Nested visualizations refer to the practice of:
- Embedding one visualization inside another
- Creating linked visualizations with parent-child relationships
- Building drill-down capabilities within dashboards
This approach is particularly useful when dealing with hierarchical data or when you need to present both summary and detailed information in a cohesive way.
Types of Nested Visualizations in Grafana
1. Panel Within Panel
Grafana allows you to create advanced layouts where multiple visualization types work together within a single logical unit.

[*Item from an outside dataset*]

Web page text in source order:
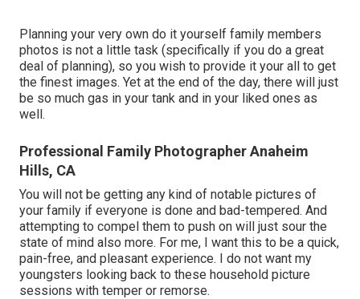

Example: Dashboard with Nested Stat Panels
// Dashboard JSON snippet showing nested panels configuration
{
"panels": [
{
"id": 1,
"type": "row",
"title": "System Overview",
"panels": [
{
"id": 2,
"type": "stat",
"title": "CPU Usage",
"targets": [
{
"expr": "avg(node_cpu_usage_percent)",
"refId": "A"
}
]
},
{
"id": 3,
"type": "stat",
"title": "Memory Usage",
"targets": [
{
"expr": "avg(node_memory_used_percent)",
"refId": "A"
}
]
}
]
}
]
}
2. Drill-Down Dashboards
One of the most common nested visualization patterns is creating drill-down capabilities that allow users to click on a high-level visualization to reveal more detailed information.
Let's create an example with a server infrastructure monitoring setup:
Creating Your First Nested Visualization
Let's build a practical example of a nested visualization in Grafana that monitors an e-commerce application stack.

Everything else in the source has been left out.